Segment Start: Source material

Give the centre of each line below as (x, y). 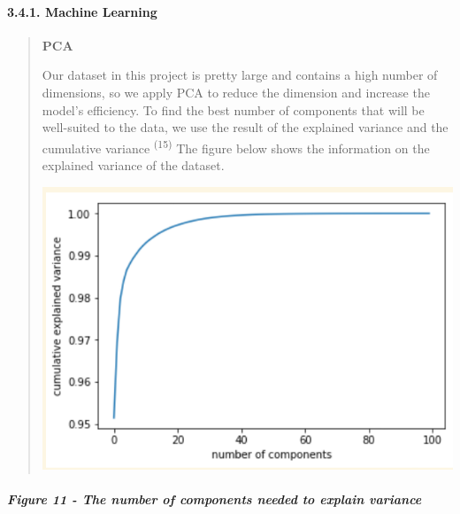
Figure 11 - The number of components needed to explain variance (215, 499)
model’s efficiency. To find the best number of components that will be (233, 109)
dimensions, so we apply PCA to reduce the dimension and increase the (236, 92)
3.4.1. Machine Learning (82, 11)
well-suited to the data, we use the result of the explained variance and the (245, 127)
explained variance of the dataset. (133, 165)
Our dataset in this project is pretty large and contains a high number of (240, 75)
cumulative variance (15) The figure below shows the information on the (236, 146)

Segment End: Source material

Leave out the pictures; repeat the data exactly.

* [Exercise result]
Give the centre of each line below as (x, y). 
Figure 11 - The number of components needed to explain variance (215, 499)
model’s efficiency. To find the best number of components that will be (233, 109)
dimensions, so we apply PCA to reduce the dimension and increase the (236, 92)
3.4.1. Machine Learning (82, 11)
well-suited to the data, we use the result of the explained variance and the (245, 127)
explained variance of the dataset. (133, 165)
Our dataset in this project is pretty large and contains a high number of (240, 75)
cumulative variance (15) The figure below shows the information on the (236, 146)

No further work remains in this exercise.